**Task requirements**
Your response should consist of the entries below, reproduced exactly and without their images.

**Supplied information**
════

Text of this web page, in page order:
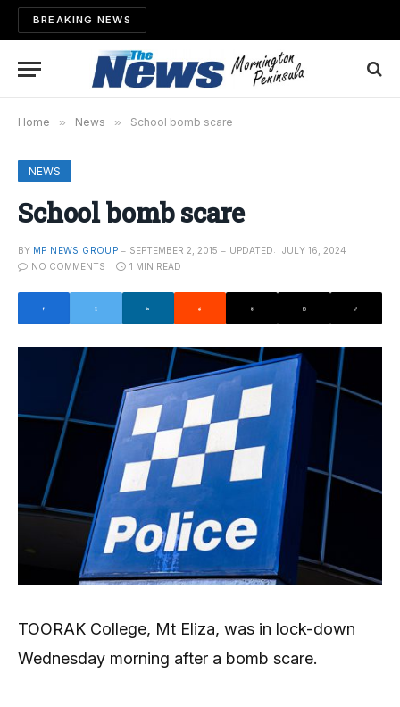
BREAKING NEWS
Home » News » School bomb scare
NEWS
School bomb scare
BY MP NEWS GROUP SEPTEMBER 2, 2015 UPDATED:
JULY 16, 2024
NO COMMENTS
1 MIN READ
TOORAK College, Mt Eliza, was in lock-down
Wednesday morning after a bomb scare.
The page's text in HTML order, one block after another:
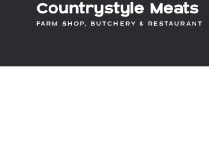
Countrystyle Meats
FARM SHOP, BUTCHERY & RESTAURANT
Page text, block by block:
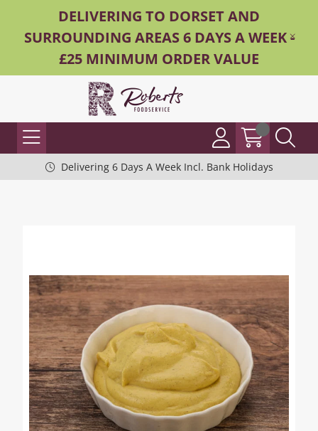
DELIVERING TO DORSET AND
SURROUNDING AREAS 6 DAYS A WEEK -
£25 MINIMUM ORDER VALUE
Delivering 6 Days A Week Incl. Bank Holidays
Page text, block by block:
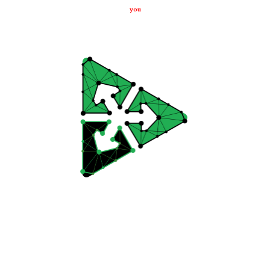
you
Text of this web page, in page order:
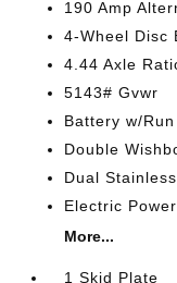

════

**Solved exercise**
Text of this web page, in page order:
BREAKING NEWS
Home » News » School bomb scare
NEWS
School bomb scare
BY MP NEWS GROUP SEPTEMBER 2, 2015 UPDATED:
JULY 16, 2024
NO COMMENTS
1 MIN READ
TOORAK College, Mt Eliza, was in lock-down
Wednesday morning after a bomb scare.
The page's text in HTML order, one block after another:
Countrystyle Meats
FARM SHOP, BUTCHERY & RESTAURANT
Page text, block by block:
DELIVERING TO DORSET AND
SURROUNDING AREAS 6 DAYS A WEEK -
£25 MINIMUM ORDER VALUE
Delivering 6 Days A Week Incl. Bank Holidays
Page text, block by block:
you
Text of this web page, in page order:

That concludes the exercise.